The beautiful reason is that temperament points to our God-given calling in much the same way a compass needle points to magnetic north. When we follow our inborn interests and tendencies, without indulging sin, we often find our way exactly to the thing we were created to invest our life in. However, when you wipe a strong magnet over the delicate needle of a compass, it loses its magnetic properties and spins around aimlessly. Similarly, people who have lost their God-given sense of self, may be like a duck swimming in circles. Strong mothering personalities in our lives, domineering parents with the opposite design to ours, criticism aimed at our parenting, and punitive discipline or a spiritual attack on us, can all act as demagnetizers.
Once I discover how God has made me, and I can embrace the value of swimming in my own lane, I no longer need to follow all the mothering examples around me. The legalistic books about “Becoming a ten out of ten Duck Mommy” or “How to swim so your ducklings will follow” no longer have a paralyzing effect on me. I read, select what works for the temperaments in my family on our pond, and enjoy the liberty in Christ that should, after all, filter through even to how I raise my kids.

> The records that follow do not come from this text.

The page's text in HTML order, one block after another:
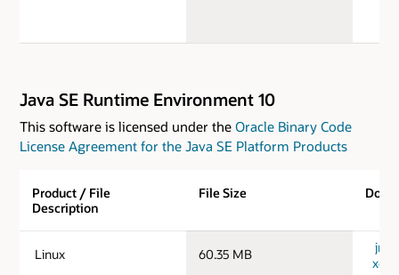
Java SE Runtime Environment 10
This software is licensed under the Oracle Binary Code
License Agreement for the Java SE Platform Products
Product / File
Description
File Size
Linux 60.35 MB
jre-
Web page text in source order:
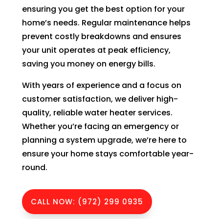
to
pay
unclo
g
HVA
C. So
ensuring you get the best option for your
home’s needs. Regular maintenance helps
prevent costly breakdowns and ensures
your unit operates at peak efficiency,
saving you money on energy bills.
With years of experience and a focus on
customer satisfaction, we deliver high-
quality, reliable water heater services.
Whether you’re facing an emergency or
planning a system upgrade, we’re here to
ensure your home stays comfortable year-
round.
CALL NOW: (972) 299 0935
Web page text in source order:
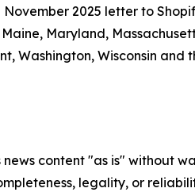
November 2025 letter to
Maryland,
Washington, Wisconsin and
news content "as is" without
legality, or
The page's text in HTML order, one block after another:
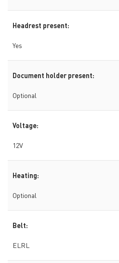
Headrest present:
Yes
Document holder present:
Optional
Voltage:
12V
Heating:
Optional
Belt:
ELRL
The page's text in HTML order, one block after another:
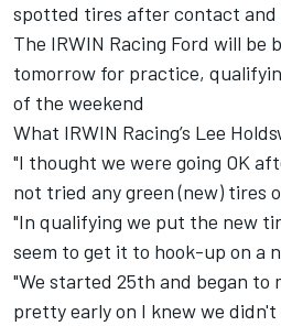
spotted tires after contact and
The IRWIN Racing Ford will be
tomorrow for practice,
of the weekend
What IRWIN Racing’s Lee
"I thought we were going OK
not tried any green (new) tires
"In qualifying we put the new
seem to get it to hook-up on a
"We started 25th and began to
pretty early on I knew we
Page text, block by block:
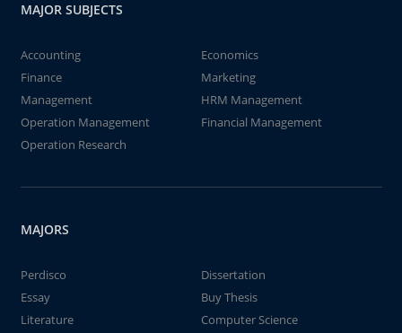
MAJOR SUBJECTS
Accounting
Economics
Finance
Marketing
Management
HRM Management
Operation Management
Financial Management
Operation Research
MAJORS
Perdisco
Dissertation
Essay
Buy Thesis
Literature
Computer Science
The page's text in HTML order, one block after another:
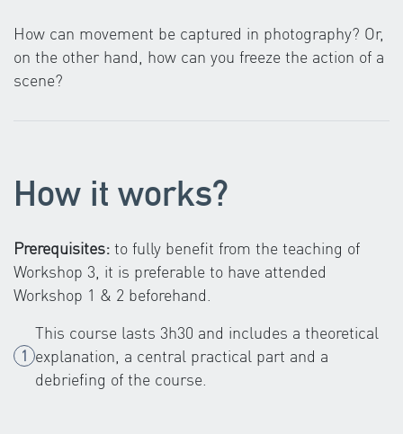
How can movement be captured in photography? Or,
on the other hand, how can you freeze the action of a
scene?
How it works?
Prerequisites: to fully benefit from the teaching of
Workshop 3, it is preferable to have attended
Workshop 1 & 2 beforehand.
This course lasts 3h30 and includes a theoretical
explanation, a central practical part and a
debriefing of the course.
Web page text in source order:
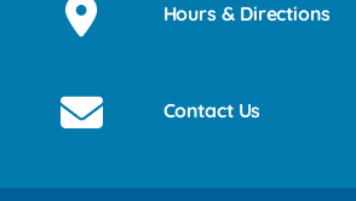
Hours & Directions
Contact Us
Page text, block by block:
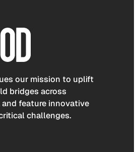
our mission to uplift
bridges across
feature innovative
challenges.
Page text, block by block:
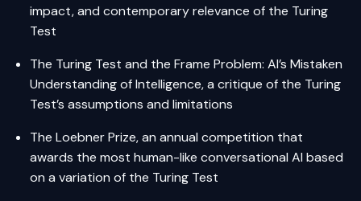
impact, and contemporary relevance of the Turing
Test
The Turing Test and the Frame Problem: AI’s Mistaken
Understanding of Intelligence, a critique of the Turing
Test’s assumptions and limitations
The Loebner Prize, an annual competition that
awards the most human-like conversational AI based
on a variation of the Turing Test

Imagine a place where some moms are fast and furious, others are passive and pleased with the status quo; some are full of fun and surprises and the rest are constantly looking for the best way they can raise the best behaved kids. Can you see the potential for conflict in this diverse community? But, can you imagine the beauty if they all decided to mother and let mother; if they all decided to swim in their own lane? If they could foster a culture where the idea is to know and be known, to understand and be understood, to appreciate and be appreciated, and to mature into what we are meant to be, there could be whole relationships and a happy faith community.
If every mother figures out her own lane and how to swim in it, there still remains the matter of whether the ducklings will string along or not. We do want our kids to obey. We know it requires the right proportion of instruction and inspiration. Mothering in a way where all need to swim in sync to my set way, strung to me with string, has a good chance of alienating my kids. However, if I extended permission to find one’s own lane to my kids and encouraged them to explore the way God made them, and to develop their unique stroke in the lake of life, there would be a very good chance that they would want to stick around a little longer to learn from me how that is done.